I must say i'm really new to the whole emulsion lifting thing, I saw some grate works using this technice in this forum, so you must have the answer for me.
i'm tring to do it for the first time, so my question might seem silly... but I really wish to know how to do it....

 I'm shooting digital, and using Fujifilm Frontier as a printer (Crystal Archive Paper)
I have tried putting the print into hot water for a few minutes, and I think I have managed lifting the emulsion, but i'm not sure, since the emulsion seems to be preety stable, and not to easy to rip. it seems to be a plastic surfs that atteched to it, and i cannot remove it. when i strech it, it creckes but i cannot even scretch it of the plastic cote.
Is emulsion lift possible with plastic coted paper?
what shoud I do to make it work? right now it is thick and not a flexible matirial to work with as i thought it would be.
and another question, can i get transperenty with emulsion lifting?

many thanks


----------



## terri (Feb 3, 2006)

The emulsion that gets "lifted" during an emulsion lift is from Polaroid film - and _only_ Polaroid film.

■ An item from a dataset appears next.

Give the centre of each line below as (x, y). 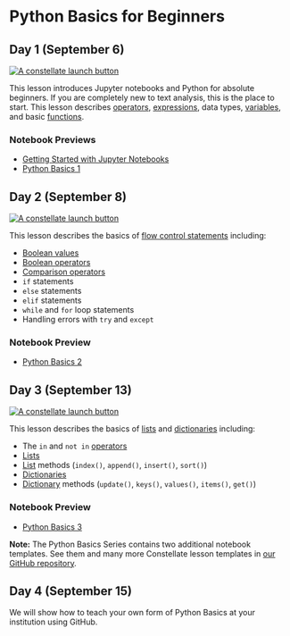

You can't get there from digi-land.  

You can either buy a Polaroid camera that shoots the type of film that has the emulsion for this process (like Polaroid 669 film) or start shooting slide film and use a slide printer, which will project your slide onto the Polaroid film.

Either way, the point is to end up with a Polaroid print in hand. THAT is what gets immersed into the hot water, etc. 

Read up about it here. 

Have fun learning! It's a wonderful technique.


----------



## zmzm (Feb 4, 2006)

Well, I know there was something wrong with my proccess :blushing:
Thank you very much, I will try it with poloroid.


----------



## terri (Feb 4, 2006)

zmzm said:
			
		

> Well, I know there was something wrong with my proccess :blushing:
> Thank you very much, I will try it with poloroid.


You're welcome! We all have to start somewhere.  

Come back here with any questions you might have - there are lots of us who can help!


----------